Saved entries

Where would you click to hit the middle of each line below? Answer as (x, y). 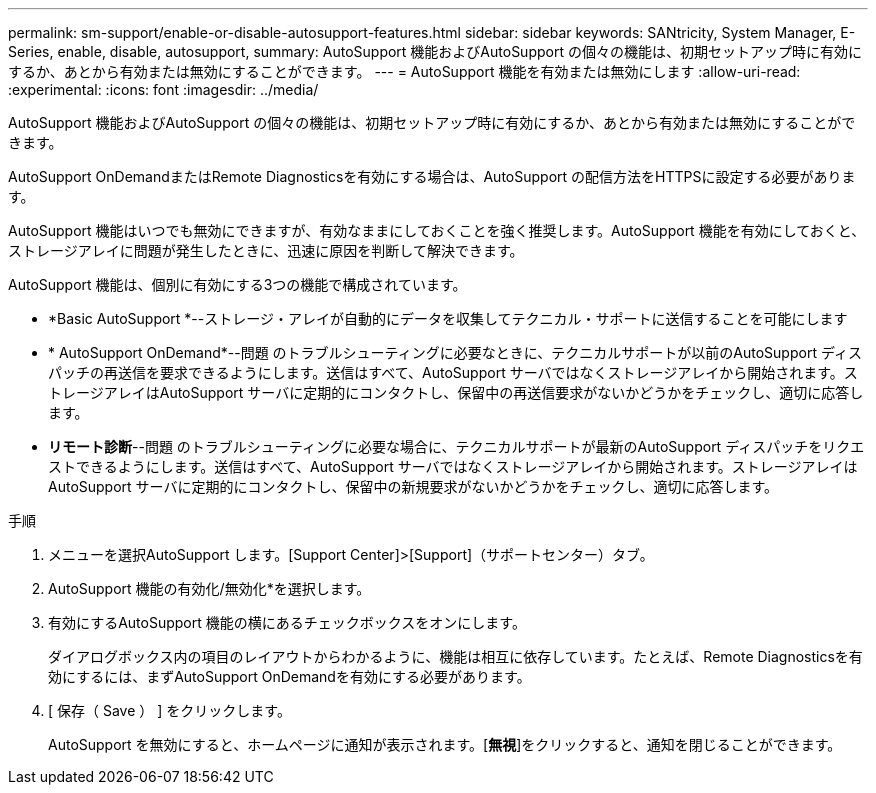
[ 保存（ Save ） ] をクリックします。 (169, 710)
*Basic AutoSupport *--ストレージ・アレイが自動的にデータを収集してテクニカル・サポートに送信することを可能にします (448, 318)
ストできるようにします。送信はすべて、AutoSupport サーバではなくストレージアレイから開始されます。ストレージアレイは (453, 466)
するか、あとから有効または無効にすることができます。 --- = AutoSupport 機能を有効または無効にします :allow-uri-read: (404, 71)
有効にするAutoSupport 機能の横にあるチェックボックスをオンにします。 (287, 622)
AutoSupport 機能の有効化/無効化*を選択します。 (209, 588)
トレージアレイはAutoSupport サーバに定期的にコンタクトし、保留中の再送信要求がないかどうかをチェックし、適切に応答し (456, 392)
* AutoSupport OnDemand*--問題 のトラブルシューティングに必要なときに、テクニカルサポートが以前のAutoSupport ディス (455, 352)

▸ Instructions to follow:
Word-for-word output of every record is needed, with images omitted.

▸ Output:
Where would you click to hit the middle of each line below? Answer as (x, y). 
[ 保存（ Save ） ] をクリックします。 (169, 710)
*Basic AutoSupport *--ストレージ・アレイが自動的にデータを収集してテクニカル・サポートに送信することを可能にします (448, 318)
ストできるようにします。送信はすべて、AutoSupport サーバではなくストレージアレイから開始されます。ストレージアレイは (453, 466)
するか、あとから有効または無効にすることができます。 --- = AutoSupport 機能を有効または無効にします :allow-uri-read: (404, 71)
有効にするAutoSupport 機能の横にあるチェックボックスをオンにします。 (287, 622)
AutoSupport 機能の有効化/無効化*を選択します。 (209, 588)
トレージアレイはAutoSupport サーバに定期的にコンタクトし、保留中の再送信要求がないかどうかをチェックし、適切に応答し (456, 392)
* AutoSupport OnDemand*--問題 のトラブルシューティングに必要なときに、テクニカルサポートが以前のAutoSupport ディス (455, 352)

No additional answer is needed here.